Connectome predictive modeling of trait mindfulness
Isaac N. Treves, Aaron Kucyi, Madelynn Park, Tammi R. A. Kral, Simon B. Goldberg, Richard J. Davidson, Melissa A. Rosenkranz, Susan Whitfield‐Gabrieli, John D. E. Gabrieli
bioRxiv (Cold Spring Harbor Laboratory) July 14, 2024 preprint DOI: 10.1101/2024.07.09.602725 via OpenAlex
Summary
Trait mindfulness—the tendency to attend to present-moment experience non-judgmentally—is linked to better mental health, but its neural basis remains unclear. In the largest resting-state fMRI study of trait mindfulness to date, involving 367 adults across three samples, researchers used connectome predictive modeling to test whether brain connectivity patterns could predict mindfulness scores. No connections predicted overall trait mindfulness, but models for two subscales—Acting with Awareness and Non-judging—were identified. Positive networks for these subscales involved fronto-parietal and default-mode networks, respectively. Negative networks, which overlapped across subscales, included somatomotor, visual, and default-mode connections. Only negative networks generalized to predict subscale scores in some out-of-sample datasets, and predictions correlated negatively with a mind-wandering model.
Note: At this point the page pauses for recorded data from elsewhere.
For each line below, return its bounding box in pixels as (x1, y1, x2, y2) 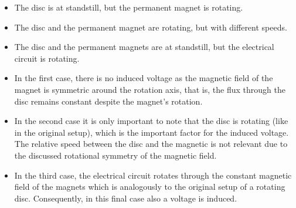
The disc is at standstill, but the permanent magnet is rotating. (14, 1, 243, 13)
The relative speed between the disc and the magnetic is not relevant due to (14, 137, 288, 150)
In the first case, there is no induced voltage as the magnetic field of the (14, 72, 273, 84)
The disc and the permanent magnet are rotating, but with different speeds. (14, 21, 287, 33)
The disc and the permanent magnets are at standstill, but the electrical (14, 41, 274, 53)
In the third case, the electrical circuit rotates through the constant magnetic (14, 169, 292, 181)
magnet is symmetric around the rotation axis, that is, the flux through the (14, 83, 285, 95)
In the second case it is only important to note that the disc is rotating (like (14, 115, 288, 127)
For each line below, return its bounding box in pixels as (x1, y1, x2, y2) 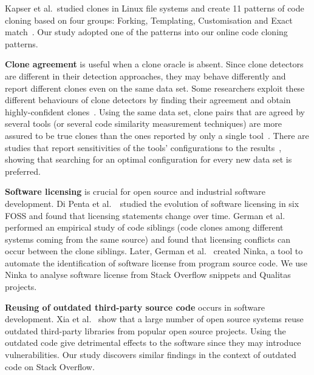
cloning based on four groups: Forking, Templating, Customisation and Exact (5, 13, 293, 26)
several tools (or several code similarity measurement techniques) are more (5, 117, 282, 130)
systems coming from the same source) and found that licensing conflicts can (5, 232, 290, 245)
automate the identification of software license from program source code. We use (5, 256, 307, 269)
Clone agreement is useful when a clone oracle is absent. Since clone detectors (5, 58, 304, 70)
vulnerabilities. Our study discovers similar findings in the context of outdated (5, 348, 296, 361)
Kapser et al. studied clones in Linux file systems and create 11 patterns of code (5, 2, 304, 14)
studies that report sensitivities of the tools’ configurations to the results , (5, 141, 282, 154)

The incomplete generalization and model overlap highlight the challenge of identifying robust brain markers for mindfulness facets.
Study at a glance
| Characteristics | Pre-registered connectome predictive modeling analysis Preregistered |
|---|---|
| Sample size | 367 |
| Population | Adults across three samples collected at different sites |
| Topics | Meditation |
| Keywords | Connectome Trait Cognitive psychology Computer science |
| Citations | 1 |
| Key finding | No connections predicted overall trait mindfulness, but neural models for two subscales—Acting with Awareness and Non-judging—were identified, with only negative networks generalizing to predict subscale scores out-of-sample, and not across both test datasets. |
Abstract
Abstract Introduction Trait mindfulness refers to one’s disposition or tendency to pay attention to their experiences in the present moment, in a non-judgmental and accepting way. Trait mindfulness has been robustly associated with positive mental health outcomes, but its neural underpinnings are poorly understood. Prior resting-state fMRI studies have associated trait mindfulness with within- and between-network connectivity of the default-mode (DMN), fronto-parietal (FPN), and salience networks. However, it is unclear how generalizable the findings are, how they relate to different components of trait mindfulness, and how other networks and brain areas may be involved. Methods To address these gaps, we conducted the largest resting-state fMRI study of trait mindfulness to-date, consisting of a pre-registered connectome predictive modeling analysis in 367 adults across three samples collected at different sites. Results In the model-training dataset, we did not find connections that predicted overall trait mindfulness, but we identified neural models of two mindfulness subscales, Acting with Awareness and Non-judging . Models included both positive networks (sets of pairwise connections that positively predicted mindfulness with increasing connectivity) and negative networks, which showed the inverse relationship. The Acting with Awareness and Non-judging positive network models showed distinct network representations involving FPN and DMN, respectively. The negative network models, which overlapped significantly across subscales, involved connections across the whole brain with prominent involvement of somatomotor, visual and DMN networks. Only the negative networks generalized to predict subscale scores out-of-sample, and not across both test datasets. Predictions from both models were also negatively correlated with predictions from a well-established mind-wandering connectome model. Conclusions We present preliminary neural evidence for a generalizable connectivity models of trait mindfulness based on specific affective and cognitive facets. However, the incomplete generalization of the models across all sites and scanners, limited stability of the models, as well as the substantial overlap between the models, underscores the difficulty of finding robust brain markers of mindfulness facets.